1 user thanked author for this post.

jburk07

Reply | Quote

I have the same printer and problem.  I go in to see what’s printing and it’s been checked to print offline even though I did’t check it.  I uncheck it and cancel print then redo the print anew.  Other times I unplug the USB plug in and reinsert it.  Finally after all the monkeying around after the updates I reinstalled the printer and it’s been working ever since.

1 user thanked author for this post.

jburk07

Reply | Quote

Twelve days left until the June Black Tuesday.  It certainly seems like MS doesn’t give a …… about fixing the NIC problem.  Mine is built into my ASUS motherboard.  Is a list of affected NI Cards available?

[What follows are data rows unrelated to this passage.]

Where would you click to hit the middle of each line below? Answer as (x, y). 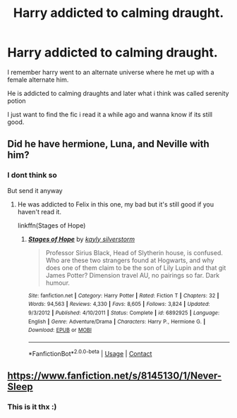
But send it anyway (35, 190)
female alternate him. (38, 80)
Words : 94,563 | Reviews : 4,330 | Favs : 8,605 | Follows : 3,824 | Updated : (119, 305)
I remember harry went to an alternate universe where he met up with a (111, 72)
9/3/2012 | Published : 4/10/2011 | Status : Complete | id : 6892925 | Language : (124, 313)
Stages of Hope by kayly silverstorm (81, 239)
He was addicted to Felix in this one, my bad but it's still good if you (115, 204)
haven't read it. (39, 211)
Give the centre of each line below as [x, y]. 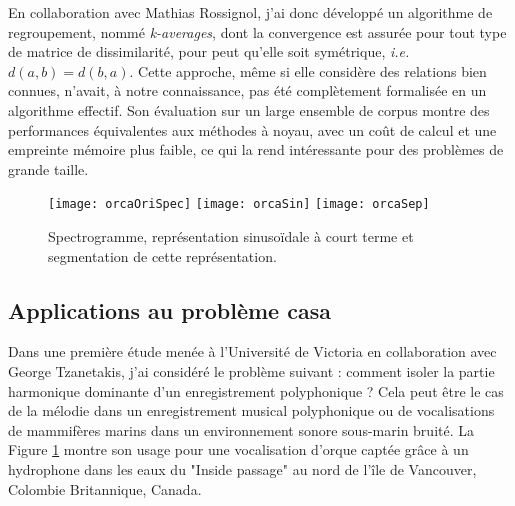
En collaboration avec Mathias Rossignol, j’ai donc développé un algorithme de [250, 12]
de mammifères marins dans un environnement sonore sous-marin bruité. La [241, 429]
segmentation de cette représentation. [162, 255]
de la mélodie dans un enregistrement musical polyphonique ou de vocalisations [251, 410]
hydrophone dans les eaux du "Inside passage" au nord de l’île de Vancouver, [242, 468]
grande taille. [48, 168]
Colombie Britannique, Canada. [105, 488]
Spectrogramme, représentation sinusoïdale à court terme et [231, 236]
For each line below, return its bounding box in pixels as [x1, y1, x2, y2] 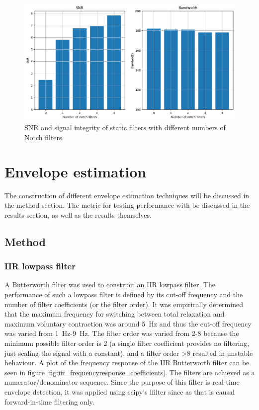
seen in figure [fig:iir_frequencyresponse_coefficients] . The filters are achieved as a [4, 367, 255, 377]
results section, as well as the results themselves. [4, 209, 152, 220]
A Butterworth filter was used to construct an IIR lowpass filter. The [4, 279, 216, 290]
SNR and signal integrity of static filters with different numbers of [24, 122, 226, 133]
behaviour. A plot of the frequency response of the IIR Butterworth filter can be [4, 357, 250, 368]
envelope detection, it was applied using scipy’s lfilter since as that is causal [4, 386, 235, 397]
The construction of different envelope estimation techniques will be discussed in [4, 190, 250, 200]
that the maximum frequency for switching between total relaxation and [4, 309, 225, 319]
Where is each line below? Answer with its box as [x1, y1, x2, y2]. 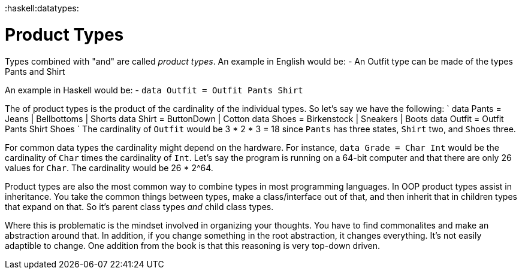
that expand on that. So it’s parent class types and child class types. [5, 201, 274, 212]
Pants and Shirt [5, 66, 65, 77]
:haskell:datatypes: [5, 3, 79, 13]
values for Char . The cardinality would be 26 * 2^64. [5, 162, 213, 173]
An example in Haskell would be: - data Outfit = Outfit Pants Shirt [5, 84, 303, 95]
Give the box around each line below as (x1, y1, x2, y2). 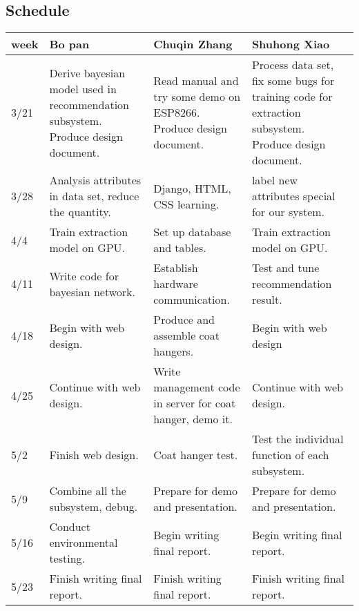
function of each (251, 447, 329, 463)
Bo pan (49, 36, 90, 52)
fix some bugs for (251, 72, 335, 89)
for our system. (251, 204, 325, 220)
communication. (153, 291, 230, 308)
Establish (153, 260, 198, 276)
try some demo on (153, 88, 241, 105)
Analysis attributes (49, 172, 142, 188)
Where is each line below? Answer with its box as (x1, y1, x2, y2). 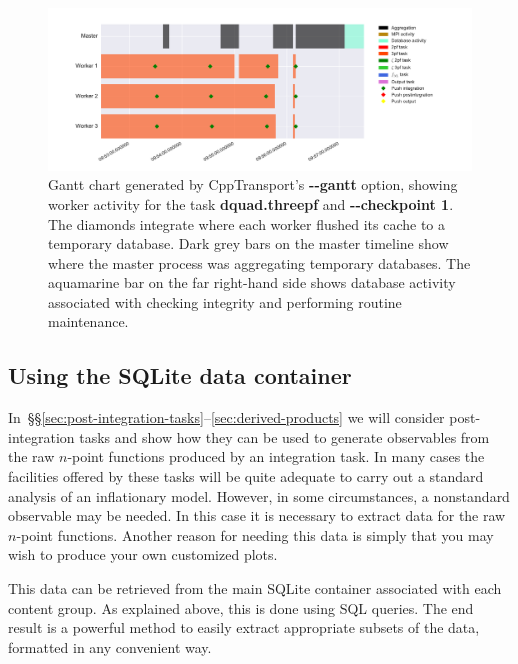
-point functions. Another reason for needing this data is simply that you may (16, 524, 494, 545)
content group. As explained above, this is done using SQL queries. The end (8, 597, 474, 618)
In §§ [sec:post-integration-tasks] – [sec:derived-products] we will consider (8, 407, 445, 428)
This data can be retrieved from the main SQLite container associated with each (8, 578, 502, 599)
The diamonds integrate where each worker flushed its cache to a (48, 213, 445, 234)
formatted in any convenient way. (8, 636, 212, 657)
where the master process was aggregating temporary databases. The (48, 252, 471, 273)
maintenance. (48, 311, 129, 332)
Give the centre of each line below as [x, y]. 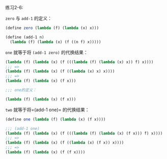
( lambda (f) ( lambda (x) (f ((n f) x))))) [55, 42]
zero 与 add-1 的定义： [29, 18]
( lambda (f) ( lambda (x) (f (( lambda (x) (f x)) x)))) [65, 143]
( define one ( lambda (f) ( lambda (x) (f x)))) [55, 119]
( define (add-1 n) [25, 37]
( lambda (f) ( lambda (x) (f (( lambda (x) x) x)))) [60, 71]
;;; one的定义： [21, 90]
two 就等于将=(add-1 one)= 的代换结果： [48, 110]
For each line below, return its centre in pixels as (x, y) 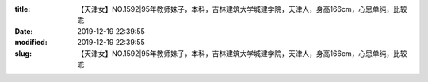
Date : (24, 31)
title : (23, 9)
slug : (23, 53)
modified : (31, 43)
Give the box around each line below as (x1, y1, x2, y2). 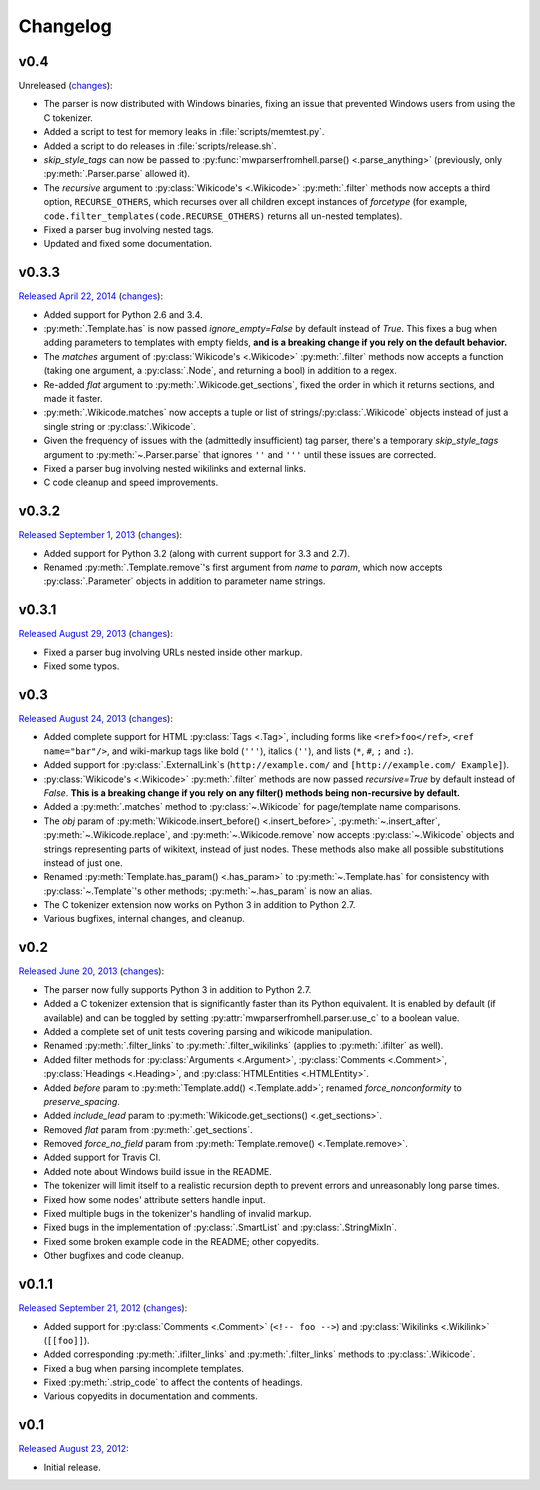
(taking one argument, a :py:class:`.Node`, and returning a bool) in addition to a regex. (43, 365, 397, 377)
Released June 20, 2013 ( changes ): (18, 965, 165, 977)
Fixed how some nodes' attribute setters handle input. (43, 1193, 266, 1205)
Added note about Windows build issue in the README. (43, 1165, 272, 1177)
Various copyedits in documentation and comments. (43, 1390, 259, 1402)
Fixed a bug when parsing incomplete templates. (43, 1362, 245, 1374)
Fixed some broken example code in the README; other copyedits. (43, 1235, 320, 1247)
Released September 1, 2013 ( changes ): (18, 529, 183, 541)
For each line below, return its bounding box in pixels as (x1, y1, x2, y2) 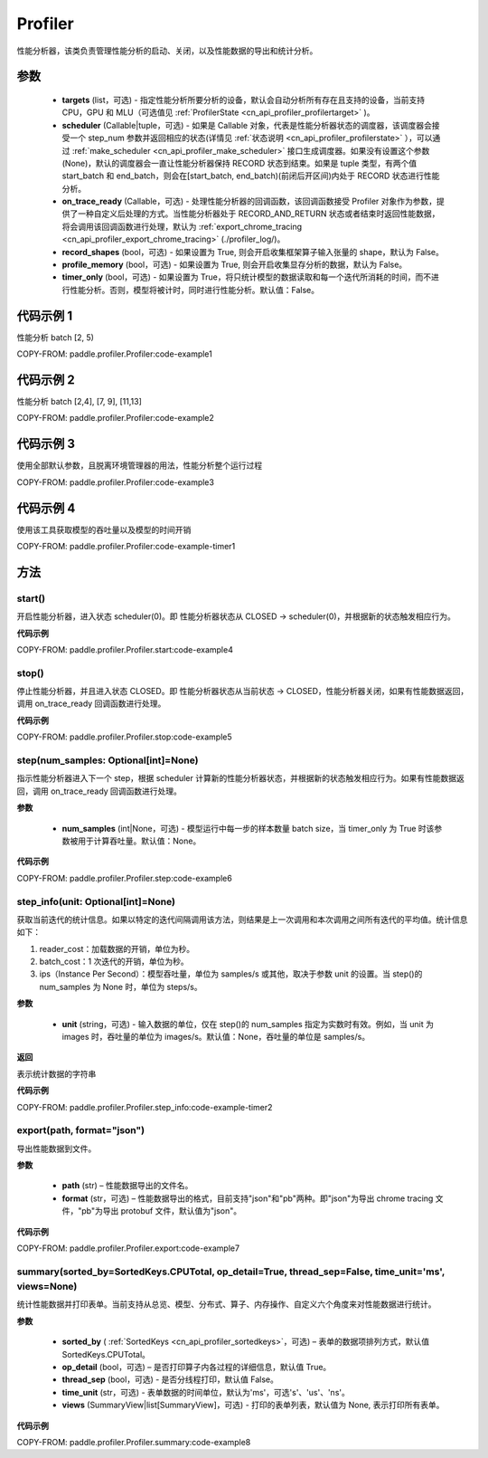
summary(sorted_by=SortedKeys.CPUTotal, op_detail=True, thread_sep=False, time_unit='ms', (16, 1265, 446, 1278)
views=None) (16, 1281, 78, 1292)
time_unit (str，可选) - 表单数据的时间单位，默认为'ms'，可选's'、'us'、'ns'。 (61, 1387, 350, 1397)
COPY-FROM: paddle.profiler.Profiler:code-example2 (16, 413, 214, 424)
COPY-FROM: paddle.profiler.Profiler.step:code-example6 (16, 872, 232, 883)
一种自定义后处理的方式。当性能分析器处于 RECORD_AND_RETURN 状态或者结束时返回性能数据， (77, 208, 440, 219)
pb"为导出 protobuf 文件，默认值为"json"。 (81, 1205, 242, 1216)
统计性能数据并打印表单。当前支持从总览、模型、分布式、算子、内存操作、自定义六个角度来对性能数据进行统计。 (16, 1299, 436, 1310)
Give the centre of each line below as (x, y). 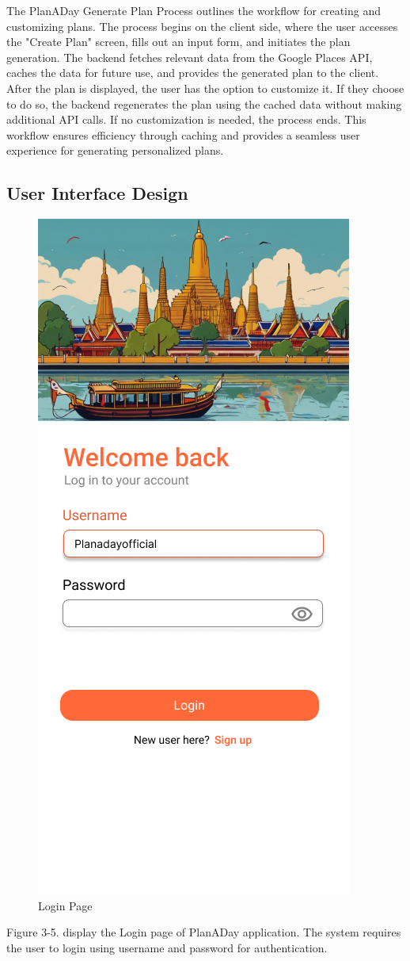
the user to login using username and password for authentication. (167, 947)
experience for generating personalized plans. (115, 150)
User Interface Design (97, 193)
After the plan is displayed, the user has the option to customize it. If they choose (205, 88)
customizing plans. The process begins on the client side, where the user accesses (202, 26)
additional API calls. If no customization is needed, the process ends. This (186, 119)
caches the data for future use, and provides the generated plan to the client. (193, 73)
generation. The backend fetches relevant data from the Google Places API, (190, 57)
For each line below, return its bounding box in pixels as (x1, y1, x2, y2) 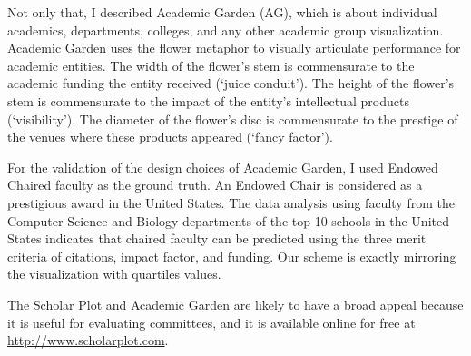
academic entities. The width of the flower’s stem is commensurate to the (7, 55, 415, 74)
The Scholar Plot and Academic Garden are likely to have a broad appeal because (7, 294, 464, 313)
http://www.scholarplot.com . (7, 331, 169, 350)
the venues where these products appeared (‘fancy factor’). (7, 127, 333, 146)
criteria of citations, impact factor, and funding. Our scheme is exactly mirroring (7, 246, 456, 265)
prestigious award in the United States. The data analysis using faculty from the (7, 193, 455, 212)
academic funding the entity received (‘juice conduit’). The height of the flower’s (7, 74, 455, 93)
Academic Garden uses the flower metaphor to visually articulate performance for (7, 38, 461, 57)
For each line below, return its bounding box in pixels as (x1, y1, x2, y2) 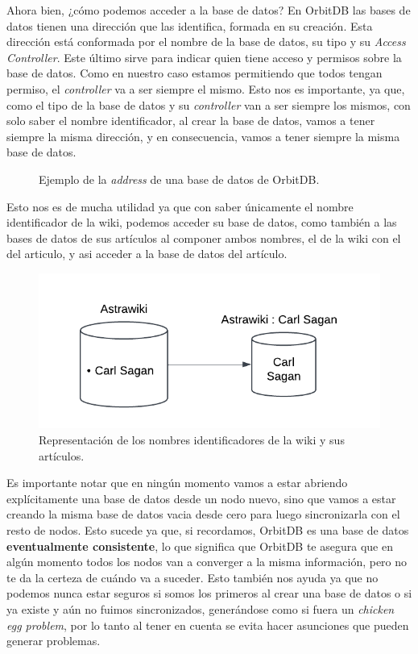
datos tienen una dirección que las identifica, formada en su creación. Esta (6, 17, 373, 34)
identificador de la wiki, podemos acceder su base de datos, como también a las (6, 214, 397, 231)
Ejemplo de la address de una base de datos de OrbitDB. (39, 170, 320, 187)
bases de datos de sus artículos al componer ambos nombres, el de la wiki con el (6, 229, 401, 246)
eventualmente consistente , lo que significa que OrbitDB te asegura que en (6, 537, 393, 554)
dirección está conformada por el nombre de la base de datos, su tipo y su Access (6, 33, 406, 50)
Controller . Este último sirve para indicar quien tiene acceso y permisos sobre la (6, 48, 402, 65)
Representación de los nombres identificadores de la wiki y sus (39, 431, 345, 448)
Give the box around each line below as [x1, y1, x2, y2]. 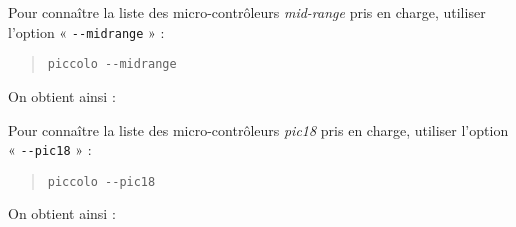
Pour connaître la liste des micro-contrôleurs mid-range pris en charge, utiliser [8, 2, 486, 22]
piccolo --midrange [47, 57, 177, 72]
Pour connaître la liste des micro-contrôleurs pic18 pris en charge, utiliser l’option [8, 119, 509, 140]
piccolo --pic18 [47, 174, 156, 189]
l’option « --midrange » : [8, 21, 165, 42]
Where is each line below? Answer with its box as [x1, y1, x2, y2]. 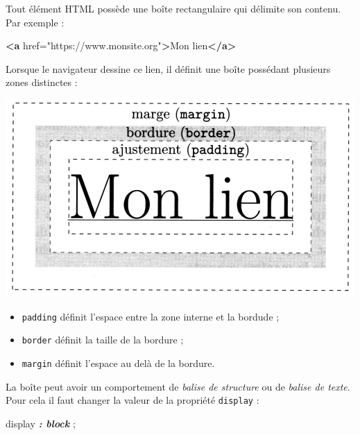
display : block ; [6, 416, 76, 430]
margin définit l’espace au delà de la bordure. [22, 355, 215, 370]
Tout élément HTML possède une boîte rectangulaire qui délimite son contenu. [6, 1, 341, 15]
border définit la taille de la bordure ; [22, 332, 184, 347]
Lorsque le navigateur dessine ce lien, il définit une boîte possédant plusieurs [6, 61, 331, 76]
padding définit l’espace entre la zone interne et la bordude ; [22, 309, 280, 323]
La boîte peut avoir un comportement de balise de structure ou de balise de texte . [6, 379, 350, 393]
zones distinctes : [6, 75, 78, 89]
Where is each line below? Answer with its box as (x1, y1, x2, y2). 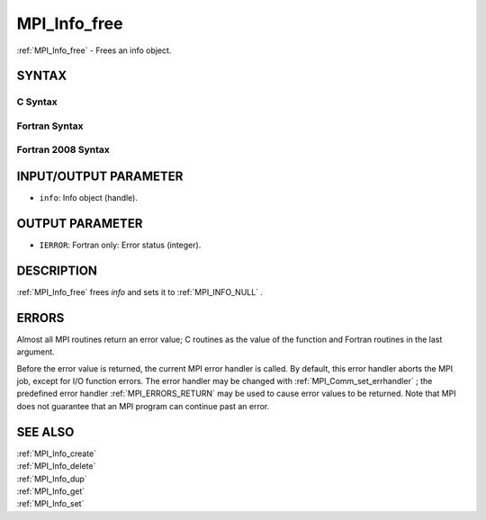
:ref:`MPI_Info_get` (16, 486, 85, 497)
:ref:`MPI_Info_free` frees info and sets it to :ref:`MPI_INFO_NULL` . (16, 286, 264, 297)
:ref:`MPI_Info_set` (16, 498, 85, 509)
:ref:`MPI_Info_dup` (16, 473, 87, 484)
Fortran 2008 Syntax (16, 144, 110, 157)
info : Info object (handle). (39, 193, 139, 203)
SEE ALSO (16, 424, 75, 440)
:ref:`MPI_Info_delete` (16, 461, 96, 471)
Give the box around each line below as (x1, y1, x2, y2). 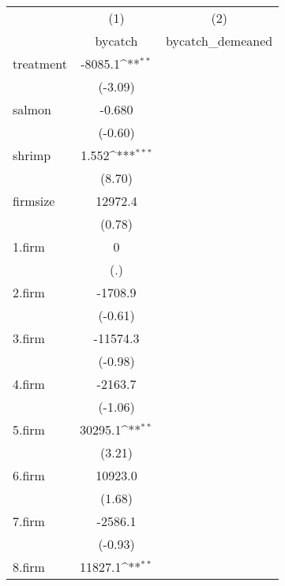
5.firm (13, 420, 45, 439)
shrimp (13, 146, 51, 164)
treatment (13, 54, 67, 73)
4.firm (13, 375, 45, 393)
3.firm (13, 329, 45, 347)
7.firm (13, 512, 45, 530)
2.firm (13, 283, 45, 301)
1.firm (13, 237, 45, 256)
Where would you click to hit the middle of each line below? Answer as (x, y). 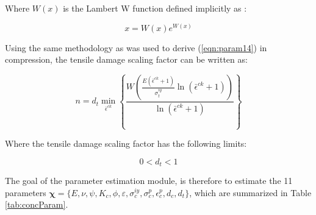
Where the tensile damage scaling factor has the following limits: (126, 143)
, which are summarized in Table (250, 192)
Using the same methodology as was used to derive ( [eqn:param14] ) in (136, 47)
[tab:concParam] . (37, 204)
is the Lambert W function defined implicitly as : (155, 8)
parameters (26, 192)
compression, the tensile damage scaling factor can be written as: (126, 59)
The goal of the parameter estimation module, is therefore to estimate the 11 (149, 181)
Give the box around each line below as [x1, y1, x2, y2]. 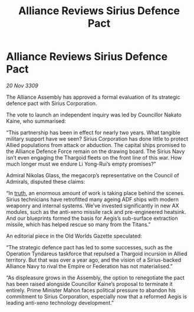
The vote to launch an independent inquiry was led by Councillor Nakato [6, 111, 182, 118]
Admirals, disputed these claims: [6, 178, 86, 185]
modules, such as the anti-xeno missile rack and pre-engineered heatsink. [6, 208, 187, 215]
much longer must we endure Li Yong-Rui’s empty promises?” [6, 160, 156, 167]
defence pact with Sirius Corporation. [6, 99, 97, 107]
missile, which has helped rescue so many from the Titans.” [6, 220, 151, 228]
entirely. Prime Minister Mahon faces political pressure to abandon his [6, 287, 176, 294]
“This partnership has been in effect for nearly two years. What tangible [6, 129, 181, 136]
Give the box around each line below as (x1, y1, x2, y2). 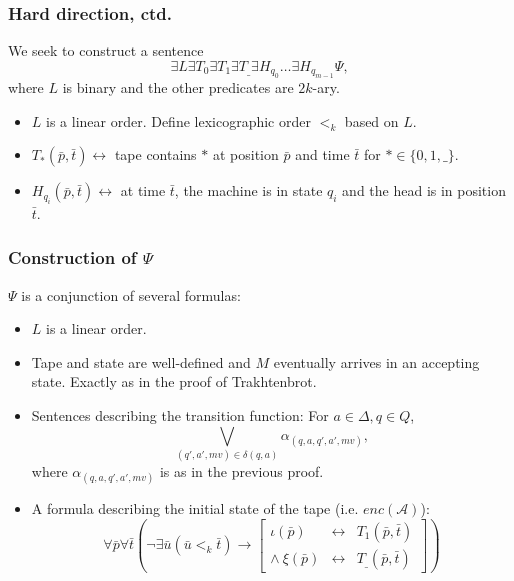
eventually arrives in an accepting (273, 351, 480, 372)
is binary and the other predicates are (62, 77, 294, 98)
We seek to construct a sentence (8, 40, 204, 61)
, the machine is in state (174, 180, 323, 201)
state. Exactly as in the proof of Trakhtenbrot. (31, 371, 317, 392)
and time (295, 144, 350, 165)
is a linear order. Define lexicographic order (46, 110, 311, 131)
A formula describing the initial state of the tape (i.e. (31, 498, 359, 519)
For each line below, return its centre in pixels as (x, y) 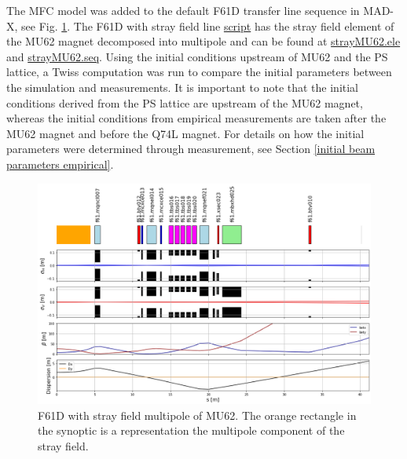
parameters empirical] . (60, 164)
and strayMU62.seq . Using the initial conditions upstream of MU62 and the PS (197, 56)
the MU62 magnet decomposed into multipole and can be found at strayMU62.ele (203, 41)
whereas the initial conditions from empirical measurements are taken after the (196, 118)
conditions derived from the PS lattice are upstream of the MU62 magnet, (185, 102)
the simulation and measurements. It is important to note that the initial (182, 87)
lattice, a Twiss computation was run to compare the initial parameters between (199, 72)
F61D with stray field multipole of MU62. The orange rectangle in (197, 415)
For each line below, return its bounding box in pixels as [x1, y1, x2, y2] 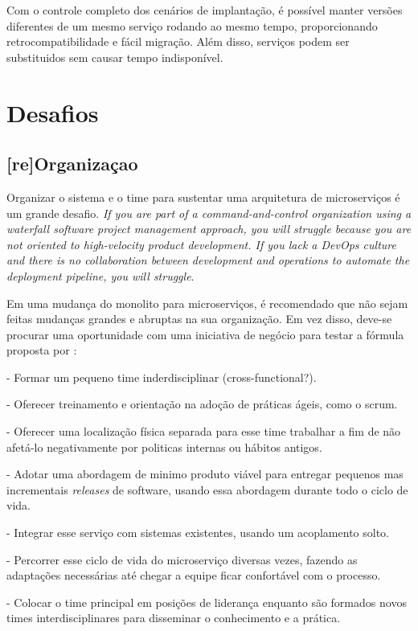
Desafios [6, 96, 99, 129]
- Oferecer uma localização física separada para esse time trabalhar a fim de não [6, 423, 401, 440]
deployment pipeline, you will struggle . [6, 267, 195, 284]
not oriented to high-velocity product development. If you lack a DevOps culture [6, 236, 396, 252]
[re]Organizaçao [6, 151, 138, 176]
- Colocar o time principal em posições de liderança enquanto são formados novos [6, 593, 407, 610]
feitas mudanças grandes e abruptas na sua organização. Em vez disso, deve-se [6, 310, 392, 327]
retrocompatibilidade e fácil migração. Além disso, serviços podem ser [6, 33, 350, 50]

Being 20 something in the 70's was far more fun than being 70 something in the insane 20's

Reply | Quote

I don’t believe MS has provided any information on mfg. or model.

Reply | Quote

Master patch list says no issues tracked for KB4103727, but the article on ComputerWorld says there were install and bluescreen issues.  I haven’t been able to sync KB4103714 into SCCM either.  Has 4103727 really been marked superceded yet?  Trying to determine which patch we should/shouldn’t apply!

As always, thanks for the amazing site!

Reply | Quote

As I have already explained somewhere and quite recently, giving full details as how I did it, here in Woody’s ( #194767 ), as of three days ago, I have patched my Win 7, Pro, Sp1, x64, “sandy bridge” 7-years old PC quite fully, Group-B style, through May. And have had no problems whatsoever (at least that I’ve noticed). Also many others have reported here the very same thing. Maybe one or two poor souls have reported problems, but when explaining what they did, it turned out in at least one case (of those who bother to explain) that they did something wrong.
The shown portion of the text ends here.